See a pattern? As growth projections fall, the level of debt rises (notably after the April projections, when the public finances should have benefitted from the reduction in EU-IMF borrowing costs). Linehan doesn’t want individual representatives to reflect on the relationship between falling growth and rising debt, between austerity and depressed growth; between rising debt and austerity. Linehan doesn’t want individual representatives to reflect on any of that. He just wants them to sit down and shut up.
Linehan claims that:
‘Fianna Fáil set up a national economic model which has failed. It cannot pay for itself. Is this the economic standard that Nutty supports?’
This is rather amusing for Linehan demands that individual representatives say the same thing as Fianna Fail backbenchers were required to repeat, to follow the same policies as the Fianna Fail government put forward (cut spending on public services and social protection, increase tax on low income earners, deflate the economy).
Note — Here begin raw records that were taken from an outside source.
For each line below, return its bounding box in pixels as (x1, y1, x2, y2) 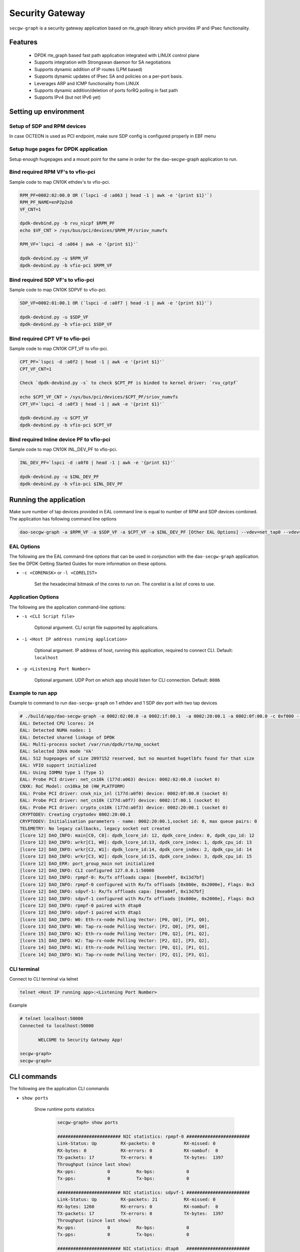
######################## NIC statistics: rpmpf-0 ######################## (57, 1133, 250, 1139)
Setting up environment (9, 108, 84, 116)
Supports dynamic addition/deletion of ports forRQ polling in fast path (34, 87, 178, 93)
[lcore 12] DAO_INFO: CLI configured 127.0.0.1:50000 (19, 868, 154, 873)
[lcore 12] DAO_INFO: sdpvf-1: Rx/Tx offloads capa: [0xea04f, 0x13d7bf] (19, 889, 204, 894)
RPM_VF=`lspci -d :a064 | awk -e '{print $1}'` (19, 241, 138, 247)
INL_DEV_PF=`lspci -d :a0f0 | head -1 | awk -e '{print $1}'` (19, 460, 175, 466)
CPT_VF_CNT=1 (19, 366, 52, 372)
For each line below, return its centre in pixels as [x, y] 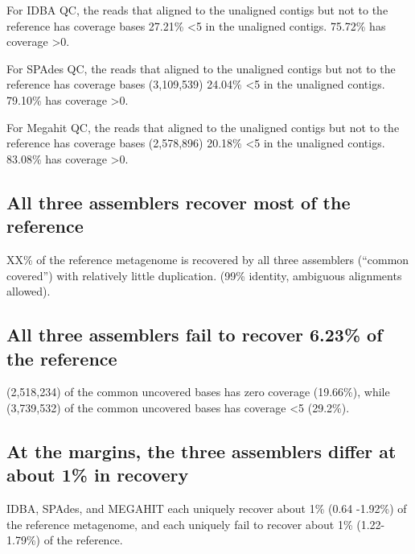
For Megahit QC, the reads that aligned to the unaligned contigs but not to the [203, 127]
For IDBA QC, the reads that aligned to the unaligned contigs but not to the [197, 10]
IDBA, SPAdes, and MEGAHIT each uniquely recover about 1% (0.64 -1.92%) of [207, 509]
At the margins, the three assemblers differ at [201, 451]
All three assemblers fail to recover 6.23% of [195, 335]
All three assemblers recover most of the [179, 202]
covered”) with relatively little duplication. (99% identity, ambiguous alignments [204, 275]
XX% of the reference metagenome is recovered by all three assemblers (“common [208, 259]
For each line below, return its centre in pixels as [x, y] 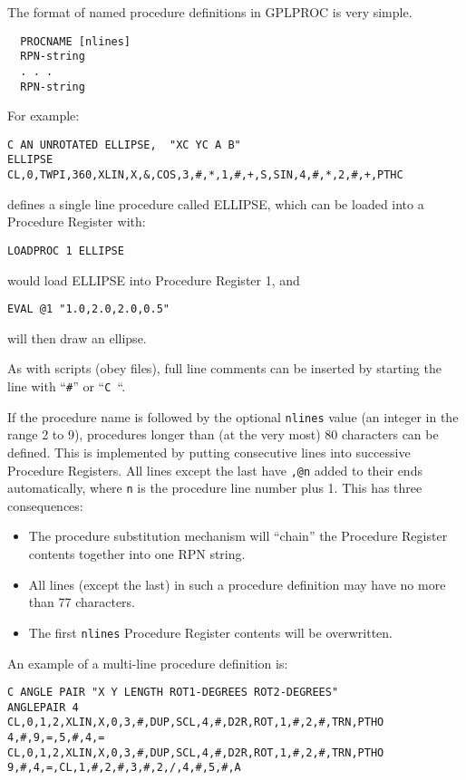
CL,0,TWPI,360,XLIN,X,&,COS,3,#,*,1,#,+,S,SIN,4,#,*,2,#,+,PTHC [205, 175]
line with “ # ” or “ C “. [67, 386]
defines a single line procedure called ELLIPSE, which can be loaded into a [216, 203]
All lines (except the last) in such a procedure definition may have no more [237, 584]
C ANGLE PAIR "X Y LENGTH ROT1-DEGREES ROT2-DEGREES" [173, 693]
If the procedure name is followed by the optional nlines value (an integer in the [233, 416]
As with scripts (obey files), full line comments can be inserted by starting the [224, 368]
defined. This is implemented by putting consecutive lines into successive [209, 452]

At the end of the day, Linehan wants Labour backbenchers to act like Fianna Fail backbenchers. And woes betide if they don’t – they will be accused of opportunism and puppy-beating.
Of course, in the broader politics, this is not just an attack on Pat Nulty or, by implication, Tommy Broughan. This is a warning to any Labour backbencher who is even thinking of stepping out of line. If you do, you will be subjected to a virulent attack in the pages of the Irish Times and other fora.
Dissent will not be tolerated, there is no vacancy for independent thought, whippings will continue until loyalty is resumed. I know this because I read it in the paper.
Posted at 03:17 PM | Permalink | Comments (2) | TrackBack (0)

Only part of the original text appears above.